In general, it can be concluded that assembly of aDNA is highly dependent on the amount of endogenous DNA in the sample and thus the coverage of each base (Zerbino & Birney, 2008). We are able to improve results generated by current assembly programs. However, the information gain generated by the second layer assembly is dependent on the quality of the first layer assemblies. Thus if the first layer assemblies are of low quality, the second layer assembly cannot improve them significantly. In the example of the pestis data, the second layer assembly could improve on the contigs generated in the first layer assemblies but could not create an almost perfect assembly, as was the case on the leprosy dataset where the contigs in the first layer assemblies were already of high quality. First tests showed that in order to achieve an assembly covering all but the repetitive regions continuously, the input reads should achieve at least a coverage of 10–15X, where more than 90% of the genome should be covered more than five times. Of course this is not the only criteria, which can be seen from the pestis data, so more experiments have to be done in order to identify the reasons that make the assembly of an ancient genome possible.

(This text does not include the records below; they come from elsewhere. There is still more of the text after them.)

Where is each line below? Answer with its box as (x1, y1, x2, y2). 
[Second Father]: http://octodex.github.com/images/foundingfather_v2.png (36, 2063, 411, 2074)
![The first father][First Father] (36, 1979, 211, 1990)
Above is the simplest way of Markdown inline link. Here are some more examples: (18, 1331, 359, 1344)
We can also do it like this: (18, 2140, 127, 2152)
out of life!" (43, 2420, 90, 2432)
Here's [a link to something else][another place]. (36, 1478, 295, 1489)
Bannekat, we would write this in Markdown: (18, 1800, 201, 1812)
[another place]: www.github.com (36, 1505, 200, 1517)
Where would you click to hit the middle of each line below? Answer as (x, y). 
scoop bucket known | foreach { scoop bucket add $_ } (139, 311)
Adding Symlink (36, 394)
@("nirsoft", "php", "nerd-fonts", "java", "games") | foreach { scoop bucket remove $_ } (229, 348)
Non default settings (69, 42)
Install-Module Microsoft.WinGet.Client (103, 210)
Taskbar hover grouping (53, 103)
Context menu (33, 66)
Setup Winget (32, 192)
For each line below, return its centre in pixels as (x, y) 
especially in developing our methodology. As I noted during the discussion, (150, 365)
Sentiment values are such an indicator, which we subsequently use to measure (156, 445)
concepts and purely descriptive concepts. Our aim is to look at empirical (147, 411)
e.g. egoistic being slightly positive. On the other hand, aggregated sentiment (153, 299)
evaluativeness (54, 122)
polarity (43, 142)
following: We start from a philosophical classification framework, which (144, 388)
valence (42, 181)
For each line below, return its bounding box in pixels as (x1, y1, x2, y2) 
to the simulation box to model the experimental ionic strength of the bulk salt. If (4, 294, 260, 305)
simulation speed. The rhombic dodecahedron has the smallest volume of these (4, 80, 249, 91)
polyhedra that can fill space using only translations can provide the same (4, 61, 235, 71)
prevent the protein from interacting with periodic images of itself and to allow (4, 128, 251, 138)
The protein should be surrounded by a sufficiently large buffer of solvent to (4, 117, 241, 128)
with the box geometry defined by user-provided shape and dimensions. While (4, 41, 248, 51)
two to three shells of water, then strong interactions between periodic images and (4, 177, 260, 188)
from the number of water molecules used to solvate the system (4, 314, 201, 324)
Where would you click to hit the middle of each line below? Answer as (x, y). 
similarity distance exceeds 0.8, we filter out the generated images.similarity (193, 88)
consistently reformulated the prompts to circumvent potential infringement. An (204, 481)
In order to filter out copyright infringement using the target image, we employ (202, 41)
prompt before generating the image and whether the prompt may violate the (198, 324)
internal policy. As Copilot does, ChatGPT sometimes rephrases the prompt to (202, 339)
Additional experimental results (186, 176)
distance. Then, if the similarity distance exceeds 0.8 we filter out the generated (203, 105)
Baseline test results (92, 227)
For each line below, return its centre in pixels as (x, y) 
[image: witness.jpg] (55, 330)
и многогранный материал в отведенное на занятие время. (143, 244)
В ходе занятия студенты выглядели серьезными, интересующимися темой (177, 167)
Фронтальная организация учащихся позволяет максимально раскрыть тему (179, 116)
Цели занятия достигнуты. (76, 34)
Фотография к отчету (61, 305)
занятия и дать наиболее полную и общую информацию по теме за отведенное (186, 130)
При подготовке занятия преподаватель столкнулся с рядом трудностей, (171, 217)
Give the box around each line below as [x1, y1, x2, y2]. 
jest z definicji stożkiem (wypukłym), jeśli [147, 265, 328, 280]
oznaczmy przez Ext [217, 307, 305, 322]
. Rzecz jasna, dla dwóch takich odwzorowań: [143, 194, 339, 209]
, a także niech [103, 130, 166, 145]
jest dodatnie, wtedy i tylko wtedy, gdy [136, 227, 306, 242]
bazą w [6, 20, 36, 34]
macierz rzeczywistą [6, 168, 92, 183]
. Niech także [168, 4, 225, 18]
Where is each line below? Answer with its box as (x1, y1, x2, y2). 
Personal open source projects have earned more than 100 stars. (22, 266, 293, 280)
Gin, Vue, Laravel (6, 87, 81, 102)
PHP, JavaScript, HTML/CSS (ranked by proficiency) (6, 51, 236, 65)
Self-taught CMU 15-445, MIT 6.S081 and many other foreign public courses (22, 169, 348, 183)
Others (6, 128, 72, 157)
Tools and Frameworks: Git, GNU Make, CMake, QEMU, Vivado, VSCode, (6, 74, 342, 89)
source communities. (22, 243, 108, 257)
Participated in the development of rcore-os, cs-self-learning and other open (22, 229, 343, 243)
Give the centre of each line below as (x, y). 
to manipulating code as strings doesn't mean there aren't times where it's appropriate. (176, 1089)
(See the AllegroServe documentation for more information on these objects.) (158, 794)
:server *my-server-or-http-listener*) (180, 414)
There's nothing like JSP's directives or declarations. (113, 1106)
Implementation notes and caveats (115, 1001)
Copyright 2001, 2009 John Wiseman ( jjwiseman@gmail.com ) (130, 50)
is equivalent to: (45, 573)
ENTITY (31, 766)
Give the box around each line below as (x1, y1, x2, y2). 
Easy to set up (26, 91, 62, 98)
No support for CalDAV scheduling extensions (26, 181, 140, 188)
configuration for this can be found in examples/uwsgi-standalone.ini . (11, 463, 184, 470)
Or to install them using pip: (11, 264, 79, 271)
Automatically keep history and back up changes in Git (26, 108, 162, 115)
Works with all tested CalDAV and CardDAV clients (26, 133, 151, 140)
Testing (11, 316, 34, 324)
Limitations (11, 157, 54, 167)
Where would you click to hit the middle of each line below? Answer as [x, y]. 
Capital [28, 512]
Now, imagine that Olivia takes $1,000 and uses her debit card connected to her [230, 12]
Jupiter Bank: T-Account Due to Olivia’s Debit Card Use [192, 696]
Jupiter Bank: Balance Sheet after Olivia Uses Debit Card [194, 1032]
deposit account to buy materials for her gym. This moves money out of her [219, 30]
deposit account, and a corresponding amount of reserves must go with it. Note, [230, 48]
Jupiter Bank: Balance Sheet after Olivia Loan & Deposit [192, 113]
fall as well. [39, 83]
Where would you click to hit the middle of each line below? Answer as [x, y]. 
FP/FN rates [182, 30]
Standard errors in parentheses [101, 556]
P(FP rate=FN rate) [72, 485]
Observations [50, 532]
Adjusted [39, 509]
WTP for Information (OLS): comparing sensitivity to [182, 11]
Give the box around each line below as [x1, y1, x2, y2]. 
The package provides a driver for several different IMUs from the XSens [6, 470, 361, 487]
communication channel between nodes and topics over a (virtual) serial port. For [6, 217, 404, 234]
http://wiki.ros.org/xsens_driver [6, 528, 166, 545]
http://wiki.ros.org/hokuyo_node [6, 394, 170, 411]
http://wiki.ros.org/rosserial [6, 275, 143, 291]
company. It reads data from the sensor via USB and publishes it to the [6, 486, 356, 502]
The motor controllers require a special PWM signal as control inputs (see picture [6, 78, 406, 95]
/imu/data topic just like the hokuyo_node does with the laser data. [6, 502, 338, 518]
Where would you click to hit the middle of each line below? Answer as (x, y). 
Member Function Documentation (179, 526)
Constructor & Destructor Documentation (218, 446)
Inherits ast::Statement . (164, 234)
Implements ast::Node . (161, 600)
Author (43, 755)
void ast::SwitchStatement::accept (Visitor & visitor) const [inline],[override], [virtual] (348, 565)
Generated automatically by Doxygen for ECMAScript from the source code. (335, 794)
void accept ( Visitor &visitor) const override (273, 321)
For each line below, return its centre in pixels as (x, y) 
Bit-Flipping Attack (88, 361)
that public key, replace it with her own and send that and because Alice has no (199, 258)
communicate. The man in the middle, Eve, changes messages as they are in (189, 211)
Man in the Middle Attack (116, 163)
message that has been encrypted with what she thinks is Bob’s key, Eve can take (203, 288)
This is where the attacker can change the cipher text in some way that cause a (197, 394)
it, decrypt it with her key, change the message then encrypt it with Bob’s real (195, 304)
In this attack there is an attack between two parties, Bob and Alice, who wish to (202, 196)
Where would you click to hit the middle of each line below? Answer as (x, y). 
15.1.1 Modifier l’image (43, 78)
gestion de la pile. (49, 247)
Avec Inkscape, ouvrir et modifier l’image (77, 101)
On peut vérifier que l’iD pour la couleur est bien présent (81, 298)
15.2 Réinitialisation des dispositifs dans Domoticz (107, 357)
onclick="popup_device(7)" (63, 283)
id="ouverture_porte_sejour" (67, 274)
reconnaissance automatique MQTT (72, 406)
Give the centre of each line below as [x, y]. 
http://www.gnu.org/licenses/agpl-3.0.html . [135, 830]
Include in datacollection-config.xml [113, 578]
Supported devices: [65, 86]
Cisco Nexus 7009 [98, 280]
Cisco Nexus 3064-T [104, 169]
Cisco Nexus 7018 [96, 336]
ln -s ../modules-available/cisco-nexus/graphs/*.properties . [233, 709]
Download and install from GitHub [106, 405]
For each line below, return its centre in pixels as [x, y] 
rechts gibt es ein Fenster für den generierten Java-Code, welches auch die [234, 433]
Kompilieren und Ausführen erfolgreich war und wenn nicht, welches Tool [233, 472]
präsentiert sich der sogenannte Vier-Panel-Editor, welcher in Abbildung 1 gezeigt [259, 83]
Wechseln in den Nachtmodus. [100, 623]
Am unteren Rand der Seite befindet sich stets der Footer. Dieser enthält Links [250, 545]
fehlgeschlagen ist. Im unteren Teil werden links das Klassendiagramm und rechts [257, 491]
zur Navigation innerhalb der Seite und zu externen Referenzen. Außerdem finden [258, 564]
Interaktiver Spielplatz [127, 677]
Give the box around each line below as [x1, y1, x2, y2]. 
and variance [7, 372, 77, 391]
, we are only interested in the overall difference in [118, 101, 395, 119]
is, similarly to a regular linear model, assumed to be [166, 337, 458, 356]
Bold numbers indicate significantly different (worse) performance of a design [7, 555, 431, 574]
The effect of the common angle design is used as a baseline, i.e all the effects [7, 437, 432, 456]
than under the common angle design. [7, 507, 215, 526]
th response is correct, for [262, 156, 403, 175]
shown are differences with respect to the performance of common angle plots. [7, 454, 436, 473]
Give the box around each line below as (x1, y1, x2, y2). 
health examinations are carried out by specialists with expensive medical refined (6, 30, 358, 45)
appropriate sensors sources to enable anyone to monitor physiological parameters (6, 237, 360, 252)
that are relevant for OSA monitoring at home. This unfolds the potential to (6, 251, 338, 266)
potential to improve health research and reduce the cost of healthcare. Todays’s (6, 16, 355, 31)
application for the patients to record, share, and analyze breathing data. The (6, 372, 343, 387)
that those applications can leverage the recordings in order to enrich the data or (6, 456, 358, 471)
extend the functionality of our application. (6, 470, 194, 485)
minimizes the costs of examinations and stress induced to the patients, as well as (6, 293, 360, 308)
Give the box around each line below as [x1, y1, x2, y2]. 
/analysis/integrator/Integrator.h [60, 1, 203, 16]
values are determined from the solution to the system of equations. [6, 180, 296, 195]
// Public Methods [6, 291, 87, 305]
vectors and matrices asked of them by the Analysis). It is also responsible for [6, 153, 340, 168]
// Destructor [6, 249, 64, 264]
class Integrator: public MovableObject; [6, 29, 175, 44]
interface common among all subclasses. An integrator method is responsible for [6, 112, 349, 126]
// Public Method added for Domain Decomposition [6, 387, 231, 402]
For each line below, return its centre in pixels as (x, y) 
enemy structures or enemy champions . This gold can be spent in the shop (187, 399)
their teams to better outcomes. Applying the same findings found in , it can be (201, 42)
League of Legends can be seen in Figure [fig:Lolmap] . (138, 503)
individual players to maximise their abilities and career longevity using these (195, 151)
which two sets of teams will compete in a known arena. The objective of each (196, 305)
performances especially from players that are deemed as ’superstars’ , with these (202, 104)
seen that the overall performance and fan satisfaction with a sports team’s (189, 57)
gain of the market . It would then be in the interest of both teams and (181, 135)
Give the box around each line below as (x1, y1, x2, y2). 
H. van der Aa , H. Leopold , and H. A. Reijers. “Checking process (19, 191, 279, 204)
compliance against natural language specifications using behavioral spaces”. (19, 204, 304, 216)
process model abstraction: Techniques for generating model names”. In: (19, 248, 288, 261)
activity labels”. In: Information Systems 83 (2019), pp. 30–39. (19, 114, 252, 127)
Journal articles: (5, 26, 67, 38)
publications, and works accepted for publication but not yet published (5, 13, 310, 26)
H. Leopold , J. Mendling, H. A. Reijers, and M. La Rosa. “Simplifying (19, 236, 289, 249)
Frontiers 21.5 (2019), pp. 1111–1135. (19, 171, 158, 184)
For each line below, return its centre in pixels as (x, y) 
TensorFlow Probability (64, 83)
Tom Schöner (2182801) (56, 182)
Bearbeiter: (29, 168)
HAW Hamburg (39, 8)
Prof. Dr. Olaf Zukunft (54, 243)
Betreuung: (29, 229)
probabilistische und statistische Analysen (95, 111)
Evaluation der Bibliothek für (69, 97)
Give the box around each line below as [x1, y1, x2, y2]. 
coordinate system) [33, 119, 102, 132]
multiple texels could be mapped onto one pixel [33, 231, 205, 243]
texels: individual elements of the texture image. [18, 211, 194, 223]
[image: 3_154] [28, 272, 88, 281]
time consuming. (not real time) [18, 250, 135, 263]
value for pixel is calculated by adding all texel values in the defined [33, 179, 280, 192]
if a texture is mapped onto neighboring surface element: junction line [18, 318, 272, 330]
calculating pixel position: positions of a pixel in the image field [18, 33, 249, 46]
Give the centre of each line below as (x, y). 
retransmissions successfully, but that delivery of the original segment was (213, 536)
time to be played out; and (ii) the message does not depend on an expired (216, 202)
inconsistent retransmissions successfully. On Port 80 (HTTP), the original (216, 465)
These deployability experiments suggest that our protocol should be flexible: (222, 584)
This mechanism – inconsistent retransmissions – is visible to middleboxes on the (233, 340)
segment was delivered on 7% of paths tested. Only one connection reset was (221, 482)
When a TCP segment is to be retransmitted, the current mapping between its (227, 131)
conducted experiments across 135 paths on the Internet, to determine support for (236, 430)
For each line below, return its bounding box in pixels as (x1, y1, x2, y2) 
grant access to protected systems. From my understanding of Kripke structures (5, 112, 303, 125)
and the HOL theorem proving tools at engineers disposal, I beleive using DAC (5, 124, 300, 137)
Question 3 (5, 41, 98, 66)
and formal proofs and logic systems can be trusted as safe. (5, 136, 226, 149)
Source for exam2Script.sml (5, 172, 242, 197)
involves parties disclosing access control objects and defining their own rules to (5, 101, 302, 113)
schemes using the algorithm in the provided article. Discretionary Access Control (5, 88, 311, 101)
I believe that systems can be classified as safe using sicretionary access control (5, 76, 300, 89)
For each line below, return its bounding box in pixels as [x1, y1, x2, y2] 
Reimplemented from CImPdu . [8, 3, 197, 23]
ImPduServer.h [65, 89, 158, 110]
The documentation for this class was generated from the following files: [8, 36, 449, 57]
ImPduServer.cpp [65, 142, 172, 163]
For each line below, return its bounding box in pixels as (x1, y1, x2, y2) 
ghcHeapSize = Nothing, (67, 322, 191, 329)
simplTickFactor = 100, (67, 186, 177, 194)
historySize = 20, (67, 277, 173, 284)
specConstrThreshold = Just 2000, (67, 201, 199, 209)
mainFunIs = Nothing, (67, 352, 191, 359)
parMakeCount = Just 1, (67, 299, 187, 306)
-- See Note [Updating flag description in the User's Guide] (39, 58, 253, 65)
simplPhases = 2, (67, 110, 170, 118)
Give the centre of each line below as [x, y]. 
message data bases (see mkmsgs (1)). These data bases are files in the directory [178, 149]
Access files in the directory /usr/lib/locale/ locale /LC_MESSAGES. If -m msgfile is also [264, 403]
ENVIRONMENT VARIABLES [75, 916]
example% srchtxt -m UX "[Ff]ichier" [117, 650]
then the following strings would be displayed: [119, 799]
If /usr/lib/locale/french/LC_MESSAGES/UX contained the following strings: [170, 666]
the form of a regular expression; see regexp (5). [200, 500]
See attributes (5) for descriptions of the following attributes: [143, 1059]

The runtime scales linearly with the number of input reads, which is no problem for small bacterial datasets. Since parallelization of our pipeline is straightforward, assembly of ancient human genome samples will also be feasible.
We have shown that our approach is able to improve the assembly of ancient DNA samples. However, this approach is not limited to ancient samples. In the paper by Arora et al. (2016), we used this two-layer assembly approach on modern, hard to cultivate Treponema pallidum samples. The processing of these samples also resulted in only short fragments similar to ancient DNA. There, we were able to use our assembly approach to verify that a gene is missing in certain samples.
Software Availability
We have developed an automated software pipeline, written in JAVA which will allow other researchers to use our methodology. This pipeline is available on GitHub: https://github.com/Integrative-Transcriptomics/MADAM.
Supplemental Information
Runtime scaling of our approach
The dots show the time in min using 1,2,5,10,15.1 mio input reads. The black line shows the linear regression and the grey area depicts the 95% confidence region.